Supplementary cementitious materials (SCMs) have become an integral part of modern concrete mixes. SCMs are materials that, when used in conjunction with portland cement or blended cements, contribute to the properties of hardened concrete through hydraulic and/or pozzolanic activity .
SCMs are commonly by-products of other industries that can replace the cement portion of concrete, thereby offering sustainability advantages. They further contribute to the concrete sustainability by enhancing concrete durability and general performance. Most common SCMs include fly ash, slag cement, silica fume, and natural pozzolans (e.g., metakaolin).
But what happens when we add CO2 to SCMs with the use of CarbonCure Technologies?
How does CarbonCure interact with the SCMs?
CarbonCure Technologies (CCT) has been used in thousands of different ready-mix concrete mixes across North/South America, Europe, Asia, and Oceania.

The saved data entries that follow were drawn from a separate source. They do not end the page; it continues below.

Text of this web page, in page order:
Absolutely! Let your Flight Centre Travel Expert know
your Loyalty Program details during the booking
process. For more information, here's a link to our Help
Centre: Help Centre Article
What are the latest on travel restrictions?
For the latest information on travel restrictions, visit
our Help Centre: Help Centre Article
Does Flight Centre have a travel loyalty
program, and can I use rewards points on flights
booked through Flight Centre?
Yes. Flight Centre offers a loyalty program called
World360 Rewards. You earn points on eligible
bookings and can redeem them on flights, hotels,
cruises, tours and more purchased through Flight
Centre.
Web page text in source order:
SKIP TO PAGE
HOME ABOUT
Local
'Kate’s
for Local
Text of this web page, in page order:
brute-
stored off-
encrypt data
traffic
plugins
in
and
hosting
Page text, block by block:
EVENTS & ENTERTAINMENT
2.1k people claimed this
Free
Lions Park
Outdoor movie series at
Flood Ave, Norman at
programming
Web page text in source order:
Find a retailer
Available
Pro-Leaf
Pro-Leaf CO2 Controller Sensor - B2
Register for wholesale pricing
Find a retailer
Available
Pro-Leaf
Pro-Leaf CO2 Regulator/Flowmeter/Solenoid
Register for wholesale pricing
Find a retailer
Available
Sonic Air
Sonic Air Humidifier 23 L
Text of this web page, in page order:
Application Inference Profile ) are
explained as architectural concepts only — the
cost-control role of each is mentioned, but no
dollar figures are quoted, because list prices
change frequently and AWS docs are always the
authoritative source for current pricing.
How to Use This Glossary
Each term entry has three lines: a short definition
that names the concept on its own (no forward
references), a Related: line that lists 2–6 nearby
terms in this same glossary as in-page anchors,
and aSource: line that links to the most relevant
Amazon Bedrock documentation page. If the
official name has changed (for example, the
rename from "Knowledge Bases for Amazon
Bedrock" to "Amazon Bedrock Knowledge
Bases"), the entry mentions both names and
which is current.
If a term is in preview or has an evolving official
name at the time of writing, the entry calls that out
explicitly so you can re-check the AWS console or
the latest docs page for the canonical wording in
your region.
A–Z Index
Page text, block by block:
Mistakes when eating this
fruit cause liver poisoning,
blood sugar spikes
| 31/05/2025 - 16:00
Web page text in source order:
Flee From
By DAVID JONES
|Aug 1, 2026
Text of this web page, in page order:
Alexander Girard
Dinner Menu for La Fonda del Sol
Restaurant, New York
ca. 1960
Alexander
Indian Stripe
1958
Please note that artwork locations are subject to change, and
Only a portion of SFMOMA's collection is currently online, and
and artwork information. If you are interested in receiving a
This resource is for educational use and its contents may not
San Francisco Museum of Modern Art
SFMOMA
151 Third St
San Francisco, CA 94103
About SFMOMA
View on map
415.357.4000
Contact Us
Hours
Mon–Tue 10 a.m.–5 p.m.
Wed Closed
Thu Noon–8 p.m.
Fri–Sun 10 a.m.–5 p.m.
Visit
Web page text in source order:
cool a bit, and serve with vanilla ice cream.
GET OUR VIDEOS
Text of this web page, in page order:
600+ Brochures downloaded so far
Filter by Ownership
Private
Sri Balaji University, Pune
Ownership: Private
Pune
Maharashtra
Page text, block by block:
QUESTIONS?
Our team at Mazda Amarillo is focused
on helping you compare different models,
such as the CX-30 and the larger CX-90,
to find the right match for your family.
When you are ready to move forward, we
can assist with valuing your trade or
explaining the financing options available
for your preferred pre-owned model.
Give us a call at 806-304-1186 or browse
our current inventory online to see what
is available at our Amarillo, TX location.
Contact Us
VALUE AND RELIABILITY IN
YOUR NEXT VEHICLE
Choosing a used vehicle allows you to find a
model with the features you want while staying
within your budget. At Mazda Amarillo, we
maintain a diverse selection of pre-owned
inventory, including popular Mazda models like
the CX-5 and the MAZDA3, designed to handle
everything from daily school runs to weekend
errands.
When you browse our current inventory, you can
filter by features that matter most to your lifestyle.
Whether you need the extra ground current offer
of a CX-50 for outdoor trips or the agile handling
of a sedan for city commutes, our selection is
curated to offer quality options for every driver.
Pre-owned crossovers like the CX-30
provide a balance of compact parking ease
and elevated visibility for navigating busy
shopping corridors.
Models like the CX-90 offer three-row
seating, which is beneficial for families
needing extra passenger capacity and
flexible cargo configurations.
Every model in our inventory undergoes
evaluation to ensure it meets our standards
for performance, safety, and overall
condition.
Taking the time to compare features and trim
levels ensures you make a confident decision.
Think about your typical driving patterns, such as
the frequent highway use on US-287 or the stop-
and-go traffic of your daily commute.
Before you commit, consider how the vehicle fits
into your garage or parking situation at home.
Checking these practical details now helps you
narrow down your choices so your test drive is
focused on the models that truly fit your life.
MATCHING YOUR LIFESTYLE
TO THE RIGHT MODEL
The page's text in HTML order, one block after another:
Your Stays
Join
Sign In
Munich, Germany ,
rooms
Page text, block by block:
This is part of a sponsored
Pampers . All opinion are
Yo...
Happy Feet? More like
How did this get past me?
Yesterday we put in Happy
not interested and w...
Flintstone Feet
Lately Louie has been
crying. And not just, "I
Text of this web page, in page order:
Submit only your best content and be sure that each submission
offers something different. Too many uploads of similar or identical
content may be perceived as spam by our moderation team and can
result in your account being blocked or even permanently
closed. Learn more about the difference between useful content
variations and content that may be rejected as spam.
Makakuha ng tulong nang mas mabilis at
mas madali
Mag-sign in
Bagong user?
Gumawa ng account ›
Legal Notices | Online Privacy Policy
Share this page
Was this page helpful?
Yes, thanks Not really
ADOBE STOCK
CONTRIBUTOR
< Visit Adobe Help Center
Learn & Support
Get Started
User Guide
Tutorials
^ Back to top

Concrete mixes made with traditional Ordinary Portland Cement and commonly used SCMs such as fly ash and blast furnace slag are being placed every day.
As such, there are no incompatibility issues when using CCT with other SCMs in ready-mix concrete as the injected CO2 mainly reacts with the calcium-silicate phases of the cement.
Can CCT significantly reduce the amount of embodied carbon the same way SCMs do?
CCT is not a replacement for SCMs, it is complementary to SCMs to further reduce the concrete carbon footprint. CCT is not meant to be the only carbon footprint reduction method to use in concrete.
A CarbonCure producer recently produced a concrete mix that includes Class C fly ash at a cement replacement level of 25% by mass. When CCT was added into the mix, the cement content could be further reduced by an additional 3.2% without compromising the strength properties (in fact, it slightly improved the 28-day compressive strength).
This is due mainly to an increased cement efficiency of the concrete mix (i.e., strength/cement content ratio) caused by the formation of calcium carbonate (calcite) nanoparticles from the CO2 mineralization .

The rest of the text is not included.